Op school waren er altijd duidelijk omschreven doelen. Binnen elke klas waren er richtlijnen en deadlines, en elke klas leidde naar de volgende. Vaak is de dag van het afstuderen zo ver als de plannen van het leven reiken. Er is niet veel tijd voor planning, noch voor begeleiding bij hoe het leven er na school uit zal zien.
Als psychotherapeut die met twintigers en dertigers werkt, zie ik regelmatig hoe het navigeren door het leven na de middelbare school, college en graduate school zijn tol kan eisen. Waar het doel en de doelen vroeger vooraf bepaald waren, zijn er nu vaak jaren en jaren waarin elke persoon die doelen voor zichzelf moet bepalen. Wanneer het leven niet langer strikt is ingedeeld volgens negen maanden op, drie maanden af, kan het lang duren voordat doelen zijn uitgezocht.
“De zomer bracht misschien verlichting van onzekerheid toen iedereen op het strand dartelde, romans las en tijd verspilde, maar nu komen de brandende vragen met wraak terug: Wat is het volgende? Wie ben ik?”
Andere culturen vóór ons begrepen deze tussenperioden van het leven. Zij gaven ze een naam en hadden goden en complexe rituelen om te helpen bij de overgang van de ene identiteit naar de andere. De Tibetanen noemen deze tijden bardo staten. De Grieken hadden de god Hermes. De Romeinen hadden Janus.

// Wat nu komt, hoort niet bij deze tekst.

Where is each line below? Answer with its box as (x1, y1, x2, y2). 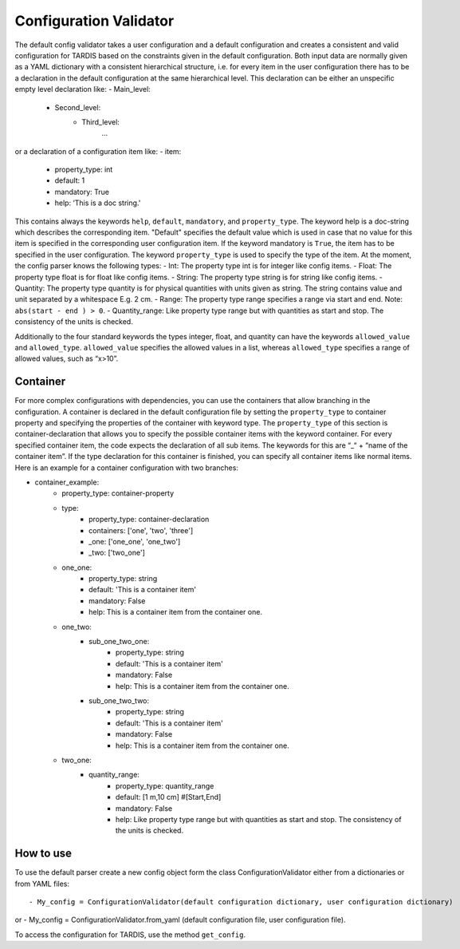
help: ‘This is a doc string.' (54, 198, 141, 208)
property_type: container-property (61, 488, 175, 498)
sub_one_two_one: (88, 637, 150, 647)
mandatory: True (54, 187, 109, 196)
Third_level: (81, 117, 120, 127)
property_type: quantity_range (116, 781, 214, 790)
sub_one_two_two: (88, 695, 150, 706)
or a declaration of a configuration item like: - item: (14, 146, 182, 156)
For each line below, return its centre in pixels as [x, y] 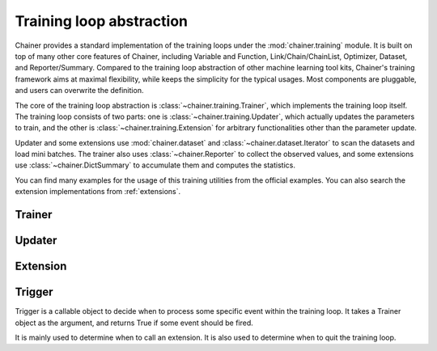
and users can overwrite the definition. [79, 91]
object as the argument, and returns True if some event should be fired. [134, 323]
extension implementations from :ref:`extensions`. [98, 192]
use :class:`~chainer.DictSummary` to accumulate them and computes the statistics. [155, 165]
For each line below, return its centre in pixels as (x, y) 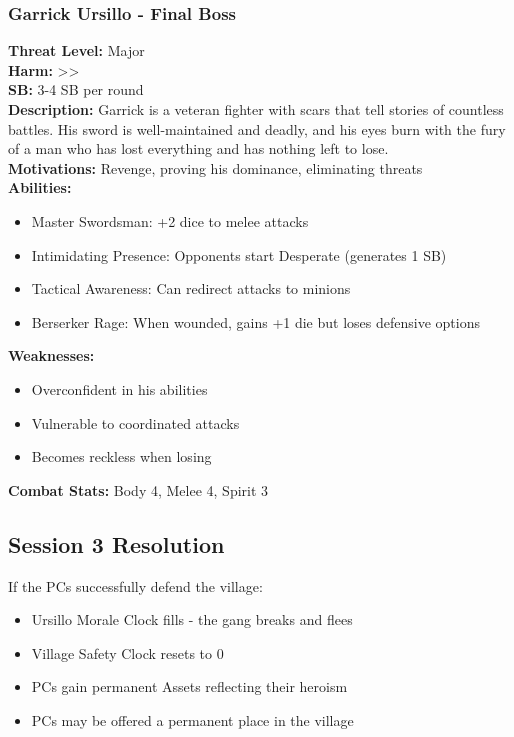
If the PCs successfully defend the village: (135, 585)
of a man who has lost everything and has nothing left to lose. (198, 148)
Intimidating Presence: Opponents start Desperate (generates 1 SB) (239, 254)
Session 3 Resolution (116, 543)
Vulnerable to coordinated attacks (135, 422)
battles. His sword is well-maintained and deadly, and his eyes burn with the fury (257, 128)
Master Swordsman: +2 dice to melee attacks (170, 220)
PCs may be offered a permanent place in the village (192, 719)
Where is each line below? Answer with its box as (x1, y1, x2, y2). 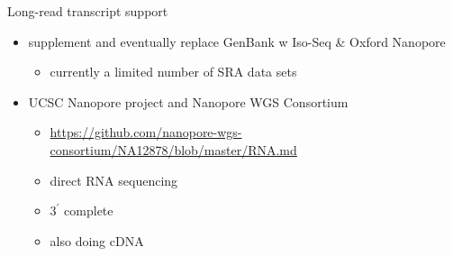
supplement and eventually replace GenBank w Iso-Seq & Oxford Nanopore (28, 32, 446, 50)
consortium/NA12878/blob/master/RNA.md (50, 140, 297, 159)
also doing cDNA (50, 231, 144, 250)
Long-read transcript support (7, 2, 168, 20)
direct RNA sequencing (50, 170, 178, 189)
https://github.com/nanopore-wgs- (50, 123, 242, 142)
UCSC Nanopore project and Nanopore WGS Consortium (28, 92, 349, 111)
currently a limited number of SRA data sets (50, 62, 297, 81)
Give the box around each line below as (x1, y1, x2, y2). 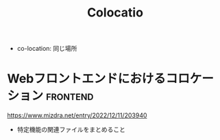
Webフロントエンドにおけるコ (7, 71, 178, 86)
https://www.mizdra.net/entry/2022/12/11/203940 (7, 111, 147, 119)
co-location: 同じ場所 (16, 45, 77, 53)
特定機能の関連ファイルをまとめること (16, 126, 125, 134)
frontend (45, 88, 94, 104)
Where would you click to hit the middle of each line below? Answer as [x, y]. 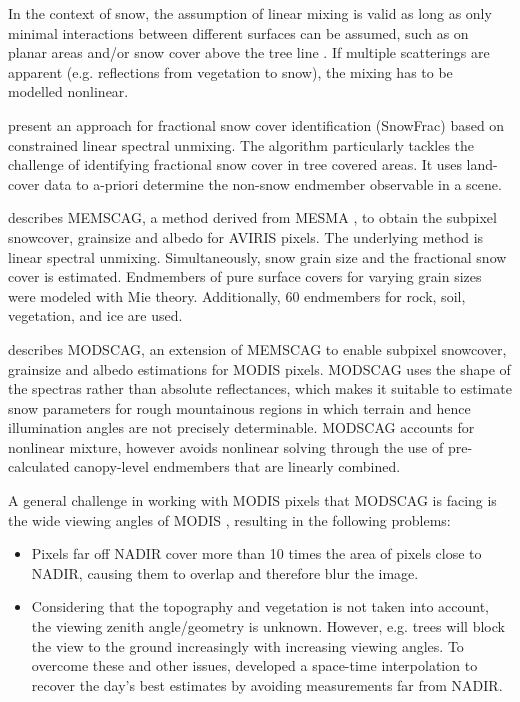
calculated [39, 466]
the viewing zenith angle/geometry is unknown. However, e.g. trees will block [268, 626]
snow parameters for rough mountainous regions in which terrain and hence [239, 407]
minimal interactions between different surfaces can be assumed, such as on [238, 32]
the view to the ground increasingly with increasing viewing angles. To [247, 645]
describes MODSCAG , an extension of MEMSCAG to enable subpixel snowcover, [257, 348]
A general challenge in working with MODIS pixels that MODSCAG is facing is [252, 500]
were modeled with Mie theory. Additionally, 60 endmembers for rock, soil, [237, 295]
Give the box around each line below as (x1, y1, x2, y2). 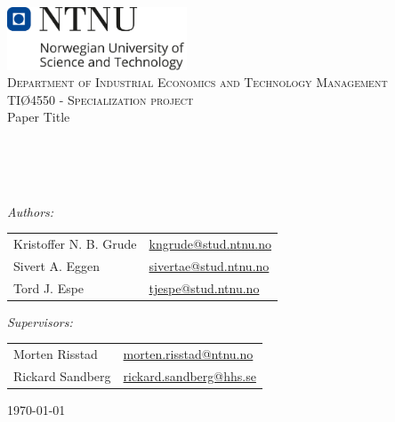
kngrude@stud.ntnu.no (149, 235, 271, 253)
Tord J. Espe (13, 278, 85, 297)
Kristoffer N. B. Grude (13, 235, 137, 253)
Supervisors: (7, 312, 73, 330)
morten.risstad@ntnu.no (123, 345, 254, 363)
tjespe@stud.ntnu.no (149, 278, 260, 297)
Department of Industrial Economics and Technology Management (7, 73, 388, 92)
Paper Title (7, 107, 70, 126)
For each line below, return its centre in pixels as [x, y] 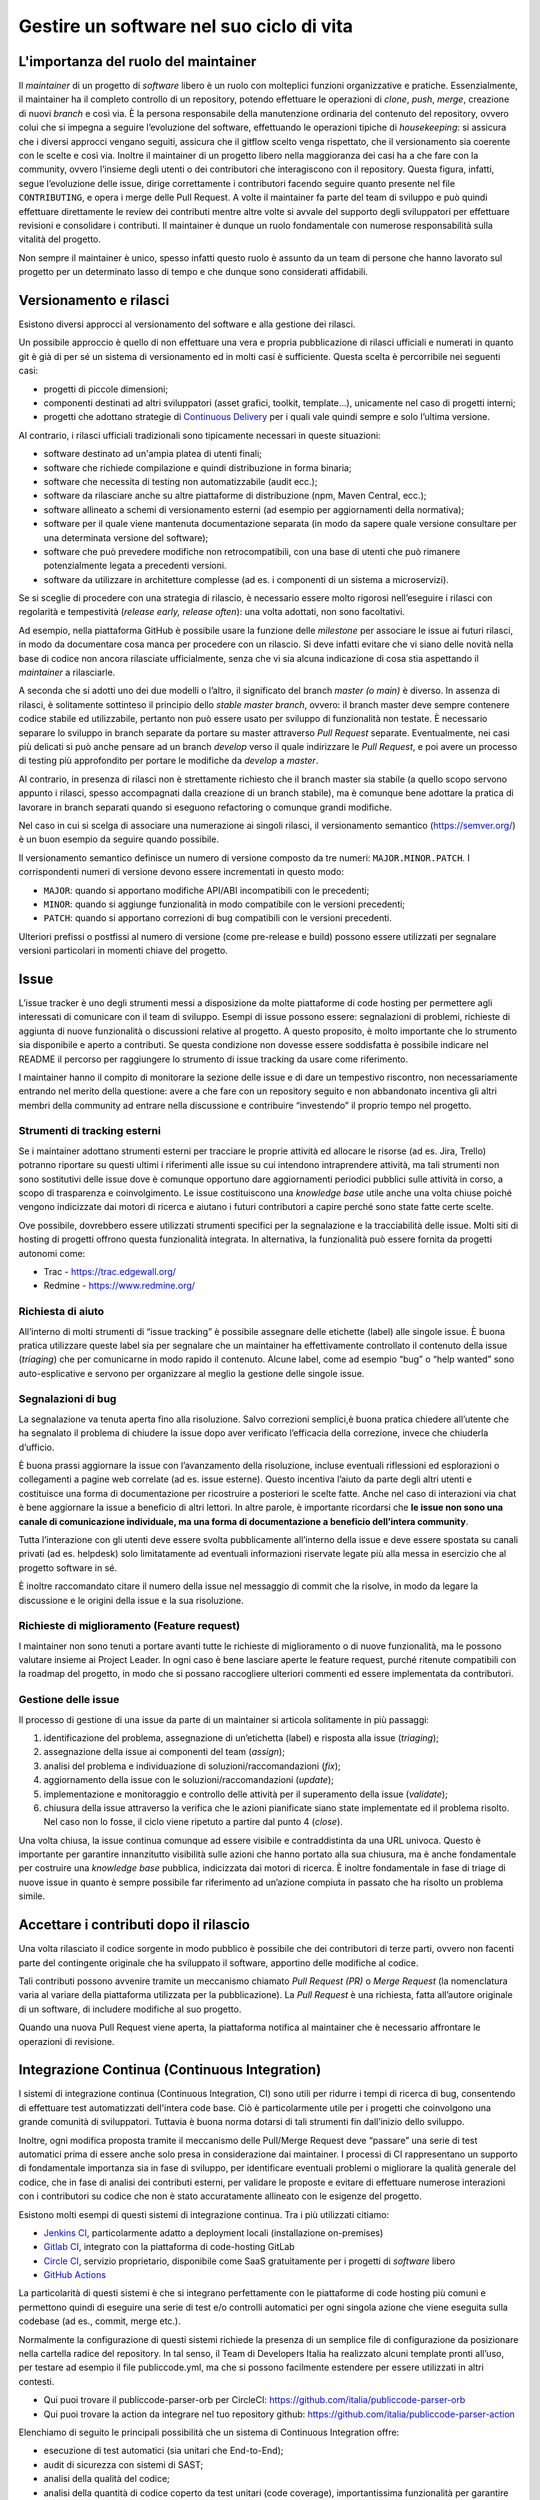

Ongelukkigerwijs heeft onze cultuur de neiging ons te leren dat de loop van het leven is als het staafdiagram van een Ponzi scheme: Alleen groei! Succes! Ondertussen ontvangen we impliciete boodschappen via de sociale media die kunnen dienen als publieke beschimping van iedereen die niet te allen tijde vrolijk, prachtig en wakker overkomt – als van een kleinerende coach, high on steroids: Doe het! Ga door! Falen is geen optie! Wees in alle opzichten perfect!
Maar, net als de realiteit van de aandelenmarkt of de grenzen van de fysieke vorm, bevat een gezond leven – niet een leven dat volledig op façade is gebouwd – perioden van onzekerheid, depressie en verwarring, en zelfs mini-dood van identiteit waarin iemands gevoel van doel ver weg is, of niet bestaat.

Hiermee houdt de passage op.